Namun, vonis ini bukan hanya soal hukuman mati. Majelis hakim juga memutuskan pemecatan tidak dengan hormat terhadap Bazarsah, menandai berakhirnya karier militernya dengan catatan hitam yang kelam. Putusan ini menjadi sorotan nasional, bukan hanya karena kasusnya yang brutal, tetapi juga karena ia melibatkan benturan langsung antara dua institusi penegak hukum negara: TNI dan Polri.
Kejadian bermula pada pagi hari yang tampak biasa bagi warga Way Kanan. Sebuah arena sabung ayam ilegal sedang ramai, dikelola oleh Bazarsah bersama atasannya, Peltu Yun Hery Lubis. Aktivitas itu, yang jelas dilarang oleh hukum, sudah lama menjadi rahasia umum di wilayah tersebut. Namun, pagi itu, rahasia itu terkuak ketika tim gabungan kepolisian datang melakukan penggerebekan.
Dalam hitungan detik, situasi berubah menjadi mencekam. Kopda Bazarsah yang berada di lokasi langsung mengambil senjata laras panjang rakitan—hasil modifikasi dari senapan SS1 dan FNC—dan menembak ke arah aparat kepolisian yang tengah menjalankan tugas. Tiga anggota Polri tewas di tempat:
- AKP Lusiyanto (Kapolsek Negara Batin)
- Ipda Petrus Apriyanto
- Bripda M. Ghalib Surya Ganta
Aksi itu menggegerkan publik. Bukan hanya karena jumlah korban yang jatuh, tetapi karena pelaku adalah seorang prajurit TNI yang seharusnya menjadi mitra aparat kepolisian dalam menjaga keamanan.
Majelis hakim yang dipimpin oleh perwira tinggi militer menyatakan bahwa tindakan Bazarsah telah memenuhi unsur tindak pidana berlapis. Ia dinyatakan bersalah atas:
- Pembunuhan (Pasal 338 KUHP)
- Kepemilikan senjata api ilegal (UU Darurat No. 12 Tahun 1951)
- Keterlibatan dalam perjudian ilegal (Pasal 303 KUHP jo Pasal 55 KUHP)
Hakim menegaskan, walaupun peristiwa ini mungkin bersifat spontan, tidak ada alasan pembenar maupun pemaaf yang dapat mengurangi beratnya hukuman. Tindakan tersebut tidak hanya melanggar hukum pidana, tetapi juga mencederai kehormatan militer dan merusak hubungan antara TNI dan Polri.

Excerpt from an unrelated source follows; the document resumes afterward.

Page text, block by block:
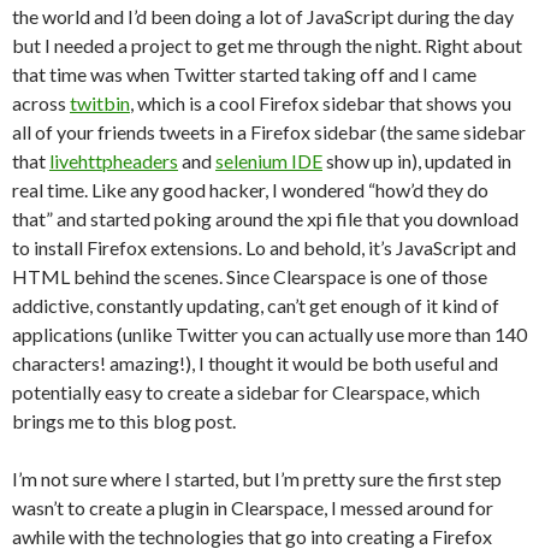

Saat vonis dibacakan, suasana ruang sidang pecah oleh isak tangis keluarga korban. Beberapa bahkan tampak terhuyung karena emosi yang tak terbendung. Di sisi lain, keluarga terdakwa menatap kosong, seolah masih sulit menerima kenyataan bahwa seorang anggota keluarga mereka akan menghadapi eksekusi mati.

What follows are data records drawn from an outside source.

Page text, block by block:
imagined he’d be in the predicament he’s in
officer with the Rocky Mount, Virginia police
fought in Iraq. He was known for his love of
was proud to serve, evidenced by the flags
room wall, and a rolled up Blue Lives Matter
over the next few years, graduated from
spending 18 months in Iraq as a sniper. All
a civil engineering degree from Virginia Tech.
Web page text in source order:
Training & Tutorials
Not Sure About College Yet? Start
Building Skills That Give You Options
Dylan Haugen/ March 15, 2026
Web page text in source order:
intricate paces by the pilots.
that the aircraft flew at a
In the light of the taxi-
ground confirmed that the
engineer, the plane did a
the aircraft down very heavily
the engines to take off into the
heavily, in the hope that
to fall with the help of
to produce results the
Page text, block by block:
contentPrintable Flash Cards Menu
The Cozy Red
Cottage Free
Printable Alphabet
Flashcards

Kuasa hukum Bazarsah langsung menyatakan niat untuk mengajukan banding ke Pengadilan Tinggi Militer I Medan. Sesuai prosedur, upaya banding harus diajukan dalam waktu tujuh hari setelah putusan dibacakan.

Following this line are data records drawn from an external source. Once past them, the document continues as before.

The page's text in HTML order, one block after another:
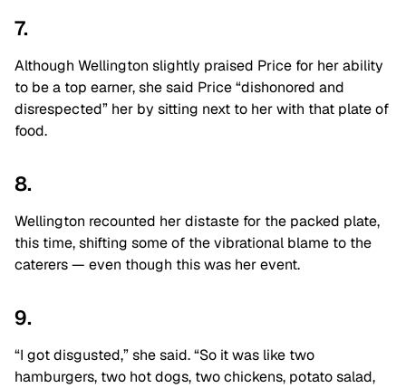
7.
Although Wellington slightly praised Price for her ability
to be a top earner, she said Price “dishonored and
disrespected” her by sitting next to her with that plate of
food.
8.
Wellington recounted her distaste for the packed plate,
this time, shifting some of the vibrational blame to the
caterers — even though this was her event.
9.
“I got disgusted,” she said. “So itwas like two
hamburgers, two hot dogs, twochickens, potato salad,
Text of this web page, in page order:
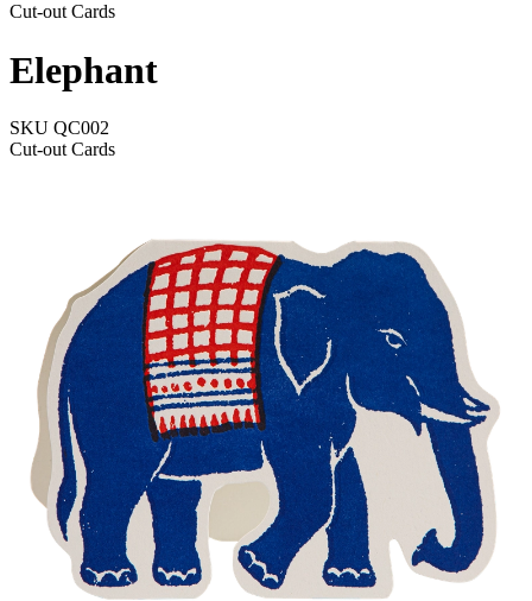
Cut-out Cards
Elephant
SKU QC002
Cut-out Cards

Prof. Febrian, pakar hukum dari Universitas Sriwijaya, menilai bahwa putusan tersebut “sangat tepat dan proporsional”. Menurutnya, tindakan Bazarsah telah menghapus nyawa penegak hukum yang tengah menjalankan tugas negara, sebuah pelanggaran yang tidak bisa ditoleransi. Pemecatan secara tidak hormat, kata Prof. Febrian, merupakan langkah wajib untuk menjaga integritas TNI di mata publik.
Kasus Kopda Bazarsah meninggalkan pelajaran pahit bagi dunia penegakan hukum di Indonesia. Ia menjadi pengingat bahwa senjata di tangan aparat negara adalah amanah yang harus dijaga dengan disiplin tinggi, bukan digunakan untuk melindungi aktivitas ilegal.
Vonis mati ini, meski menuai perdebatan di kalangan pegiat hak asasi manusia, juga menjadi simbol komitmen negara dalam menindak tegas pelanggaran berat, bahkan jika pelakunya adalah bagian dari institusi yang seharusnya menegakkan hukum. Tidak ada kebal hukum, tidak ada perlindungan khusus—hukum ditegakkan sama rata.